> **What you are asked to do**
Each line from the one that contains "the board in now empty, as compared to" to the end of the material must be quoted exactly; include both end lines and nothing else.
┌──
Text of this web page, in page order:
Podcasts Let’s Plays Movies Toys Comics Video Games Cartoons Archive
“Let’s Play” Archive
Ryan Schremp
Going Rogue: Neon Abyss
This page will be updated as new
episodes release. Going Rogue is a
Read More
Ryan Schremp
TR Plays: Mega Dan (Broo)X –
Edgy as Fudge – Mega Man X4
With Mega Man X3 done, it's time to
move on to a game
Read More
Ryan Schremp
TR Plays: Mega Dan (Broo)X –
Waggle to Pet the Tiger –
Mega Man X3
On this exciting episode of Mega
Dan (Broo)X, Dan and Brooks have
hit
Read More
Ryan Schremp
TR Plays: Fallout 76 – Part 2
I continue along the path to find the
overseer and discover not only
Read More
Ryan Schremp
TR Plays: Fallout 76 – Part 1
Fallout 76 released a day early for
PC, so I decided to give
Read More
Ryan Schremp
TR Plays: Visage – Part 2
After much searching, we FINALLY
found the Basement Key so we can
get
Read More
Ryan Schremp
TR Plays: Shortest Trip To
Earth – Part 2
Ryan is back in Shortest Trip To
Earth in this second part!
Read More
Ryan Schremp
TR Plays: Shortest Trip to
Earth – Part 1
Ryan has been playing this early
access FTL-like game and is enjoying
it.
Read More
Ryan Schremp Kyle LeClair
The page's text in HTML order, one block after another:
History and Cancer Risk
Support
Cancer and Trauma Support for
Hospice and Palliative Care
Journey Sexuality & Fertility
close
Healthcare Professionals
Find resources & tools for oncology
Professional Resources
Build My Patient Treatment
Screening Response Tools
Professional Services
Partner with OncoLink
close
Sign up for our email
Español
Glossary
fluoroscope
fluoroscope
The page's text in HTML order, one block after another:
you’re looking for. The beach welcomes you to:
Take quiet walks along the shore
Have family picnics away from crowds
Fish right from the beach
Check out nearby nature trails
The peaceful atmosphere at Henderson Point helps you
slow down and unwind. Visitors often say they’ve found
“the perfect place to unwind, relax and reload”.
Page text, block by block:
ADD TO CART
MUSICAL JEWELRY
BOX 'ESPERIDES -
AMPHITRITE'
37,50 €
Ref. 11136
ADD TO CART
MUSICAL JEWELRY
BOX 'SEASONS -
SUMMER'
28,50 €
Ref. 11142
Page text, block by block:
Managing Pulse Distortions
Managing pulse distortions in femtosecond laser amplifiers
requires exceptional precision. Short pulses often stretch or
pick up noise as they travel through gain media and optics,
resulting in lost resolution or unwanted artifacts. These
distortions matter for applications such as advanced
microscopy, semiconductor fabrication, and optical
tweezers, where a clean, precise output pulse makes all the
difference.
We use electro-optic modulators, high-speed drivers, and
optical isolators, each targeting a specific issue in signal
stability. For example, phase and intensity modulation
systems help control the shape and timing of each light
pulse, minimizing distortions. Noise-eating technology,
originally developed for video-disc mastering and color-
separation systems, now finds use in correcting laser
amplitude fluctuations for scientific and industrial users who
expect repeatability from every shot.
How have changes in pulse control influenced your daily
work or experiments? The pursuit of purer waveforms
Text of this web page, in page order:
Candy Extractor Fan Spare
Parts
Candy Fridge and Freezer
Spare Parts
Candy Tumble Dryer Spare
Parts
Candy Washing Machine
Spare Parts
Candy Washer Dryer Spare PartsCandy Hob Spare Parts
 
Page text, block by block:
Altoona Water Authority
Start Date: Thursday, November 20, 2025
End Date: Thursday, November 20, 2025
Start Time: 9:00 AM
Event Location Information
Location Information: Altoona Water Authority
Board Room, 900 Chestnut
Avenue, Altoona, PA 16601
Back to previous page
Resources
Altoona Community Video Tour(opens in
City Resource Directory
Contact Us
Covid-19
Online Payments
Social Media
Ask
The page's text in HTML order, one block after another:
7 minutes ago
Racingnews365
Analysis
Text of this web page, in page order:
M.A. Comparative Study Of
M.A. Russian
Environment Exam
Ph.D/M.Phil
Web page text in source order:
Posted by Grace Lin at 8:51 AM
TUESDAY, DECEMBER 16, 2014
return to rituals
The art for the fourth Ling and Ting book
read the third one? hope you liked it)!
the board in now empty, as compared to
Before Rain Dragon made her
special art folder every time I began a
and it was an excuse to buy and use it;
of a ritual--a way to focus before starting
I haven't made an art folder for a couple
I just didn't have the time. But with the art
└──
> **Written answer**
the board in now empty, as compared to
Before Rain Dragon made her
special art folder every time I began a
and it was an excuse to buy and use it;
of a ritual--a way to focus before starting
I haven't made an art folder for a couple
I just didn't have the time. But with the art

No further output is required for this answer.